Was it an easy environment to shoot in, physically?

Oh, no. No, it was really – it was the most challenging thing I’ve experienced, and it was the most challenging shoot that everybody I’d talked to on the movie had been on. These are people that have been making movies a long time. It was just the heat. And hiking up and down these mountains and carrying all that gear up. The heat adds a layer that sort of makes it – you come up against the physical tolerance of what people can achieve within a day. And so when you have a move schedule, you have to achieve X amount of shots in this amount of time. There’s like an algebraic thing to it. It’s like, “In this heat, you can walk this speed, up this slope, at this time.” So you really do come up against a reality that I wasn’t expecting. I think there’s also something inherent in filmmaking, it’s like ‘We’ll get it done.’ And it’s unusual to come up against something like that.

I imagine that looking through the lens of the camera, the bleakness of the landscape gets you halfway to that dystopian feeling you need.

Yeah, and I guess to me, I guess it is dystopian in a way, but, you know, it’s not post-apocalyptic in any way, and that’s important to me. Because it’s not some supernatural event or nuclear explosion, or something that doesn’t feel close at hand. It’s an environmental disaster that’s as naturally occurring as it is sort of manmade, and the consequences of all of that stuff and the decisions that people have made that have sort of gotten us to that moment. And really extrapolating a political landscape that’s very much based on what’s going on today. And I think that’s a real tradition inside the Spaghetti Westerns is dealing with a contemporary, political issue or issues and playing them out in a heightened, storybook context that’s more good and evil, in a way.



When you grow up with a family in the entertainment business, you tend to go one of two ways: You don’t want anything to do with it and choose to do something totally different, or you want to embrace it and walk directly into it. When did you know that becoming a filmmaker was the path you wanted to go down?

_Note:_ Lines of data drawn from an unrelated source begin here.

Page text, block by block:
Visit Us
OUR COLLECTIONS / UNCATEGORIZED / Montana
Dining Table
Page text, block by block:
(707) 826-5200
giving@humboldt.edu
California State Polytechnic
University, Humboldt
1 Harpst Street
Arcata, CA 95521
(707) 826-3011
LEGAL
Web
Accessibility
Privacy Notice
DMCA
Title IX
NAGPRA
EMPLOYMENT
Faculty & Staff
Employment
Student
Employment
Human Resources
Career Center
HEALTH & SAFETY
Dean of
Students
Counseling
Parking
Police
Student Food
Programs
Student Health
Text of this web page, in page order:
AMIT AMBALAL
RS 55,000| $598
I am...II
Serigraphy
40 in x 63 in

I think actually being a filmmaker came in my later teens. What I was very interested in – starting maybe at nine or ten or eleven – what I was very into were special effects. So I wanted to be like Rick Baker or Dick Smith. Sort of like a creature creator and monster makeup and that sort of stuff, but I had no aptitude for it. I couldn’t draw. I couldn’t sculpt well at all. And Dick Smith – you know, in the back of Fangoria magazine, when I was a kid, you could do this mail-away class, and I sent all these examples of my work, things I’d sculpted and rubber-latex masks and stuff, and I got this letter back from Dick Smith, or somebody at the school, saying, “You’re nowhere near ready to be part of our mail-away class, let alone the class.” And I think all that did was it got me into making these shorts that showcased the effects – the decapitated head and all those sorts of things, and that was the beginning of it. Then I had a teacher in high school that introduced me to a whole different kind of movies, and that I think was when the hook was really set, much later on.

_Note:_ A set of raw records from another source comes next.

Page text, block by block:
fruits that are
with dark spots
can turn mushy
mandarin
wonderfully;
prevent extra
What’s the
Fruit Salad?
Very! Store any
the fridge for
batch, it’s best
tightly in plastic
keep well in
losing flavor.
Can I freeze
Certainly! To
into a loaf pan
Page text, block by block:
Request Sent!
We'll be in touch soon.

Given that you grew up around people who do this for a living, who did you meet along the way that really inspired you – someone that you got a personal encounter with that was able to help you stay the course in what you wanted to do?

Well, Gwyneth made a movie with Paul [Thomas] Anderson – her first movie, Hard Eight – and meeting him, when he was sort of meeting her for that movie, and then we became friends and he really helped me with my first short film, sort of getting that all finished. And I worked on Hard Eight, which at the time was called Sydney, and he was just a very generous guy in general with his time and knowledge and stuff. And he was very young at the time, too, I was 19 and he was probably in his mid-20s. And I made my first short film, and he was very helpful with finishing it. He was sort of the gold standard of somebody who was getting unusual work made, and obviously he’s consistently done that.

Young Ones is playing in select theaters and On Demand.